> **ASSIGNMENT**
Reproduce exactly, with no other output, every line of the data below from the line containing "ticket bookings, online shopping, etc." to the end, inclusive.

=== TASK INPUTS ===

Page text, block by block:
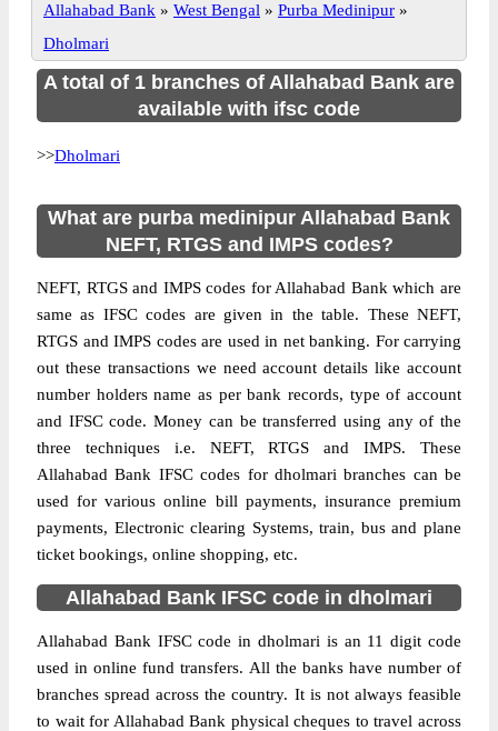
Allahabad Bank » West Bengal » Purba Medinipur »
Dholmari
A total of 1 branches of Allahabad Bank are
available with ifsc code
>>Dholmari
What are purba medinipur Allahabad Bank
NEFT, RTGS and IMPS codes?
NEFT, RTGS and IMPS codes for Allahabad Bank which are
same as IFSC codes are given in the table. These NEFT,
RTGS and IMPS codes are used in net banking. For carrying
out these transactions we need account details like account
number holders name as per bank records, type of account
and IFSC code. Money can be transferred using any of the
three techniques i.e. NEFT, RTGS and IMPS. These
Allahabad Bank IFSC codes for dholmari branches can be
used for various online bill payments, insurance premium
payments, Electronic clearing Systems, train, bus and plane
ticket bookings, online shopping, etc.
Allahabad Bank IFSC code in dholmari
Allahabad Bank IFSC code in dholmari is an 11 digit code
used in online fund transfers. All the banks have number of
branches spread across the country. It is not always feasible
to wait for Allahabad Bank physical cheques to travel across

===

> **RESPONSE TO THE EXERCISE**
ticket bookings, online shopping, etc.
Allahabad Bank IFSC code in dholmari
Allahabad Bank IFSC code in dholmari is an 11 digit code
used in online fund transfers. All the banks have number of
branches spread across the country. It is not always feasible
to wait for Allahabad Bank physical cheques to travel across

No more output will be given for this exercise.